▶ _ABOUT THIS TASK_
Reproduce the listing below in full and exactly; no pictures belong in the copy.

START AVAILABLE RECORDS

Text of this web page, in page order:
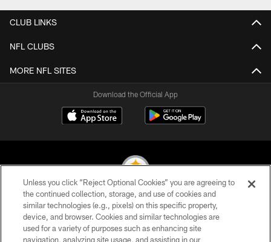
CLUB LINKS
NFL CLUBS
MORE NFL SITES
Download the Official App
© 2026 Pittsburgh Steelers. All Rights Reserved
PRIVACY POLICY
Unless you click “Reject Optional Cookies” you are agreeing to
the continued collection, storage, and use of cookies and
similar technologies (e.g., pixels) on this specific property,
device, and browser. Cookies and similar technologies are
used for a variety of purposes such as enhancing site
navigation, analyzing site usage, and assisting in our
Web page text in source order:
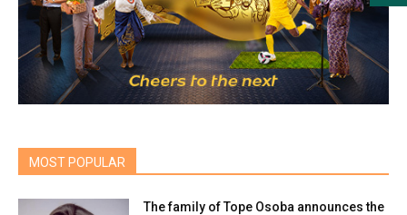
MOST POPULAR
The family of Tope Osoba announces the
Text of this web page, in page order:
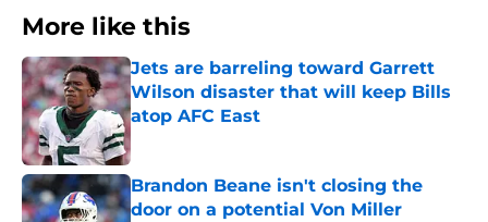
More like this
Jets are barreling toward Garrett
Wilson disaster that will keep Bills
atop AFC East
Published by on Invalid Date
Brandon Beane isn't closing the
door on a potential Von Miller

END AVAILABLE RECORDS

▶ _SOLUTION TO THIS EXERCISE_
Text of this web page, in page order:
CLUB LINKS
NFL CLUBS
MORE NFL SITES
Download the Official App
© 2026 Pittsburgh Steelers. All Rights Reserved
PRIVACY POLICY
Unless you click “Reject Optional Cookies” you are agreeing to
the continued collection, storage, and use of cookies and
similar technologies (e.g., pixels) on this specific property,
device, and browser. Cookies and similar technologies are
used for a variety of purposes such as enhancing site
navigation, analyzing site usage, and assisting in our
Web page text in source order:
MOST POPULAR
The family of Tope Osoba announces the
Text of this web page, in page order:
More like this
Jets are barreling toward Garrett
Wilson disaster that will keep Bills
atop AFC East
Published by on Invalid Date
Brandon Beane isn't closing the
door on a potential Von Miller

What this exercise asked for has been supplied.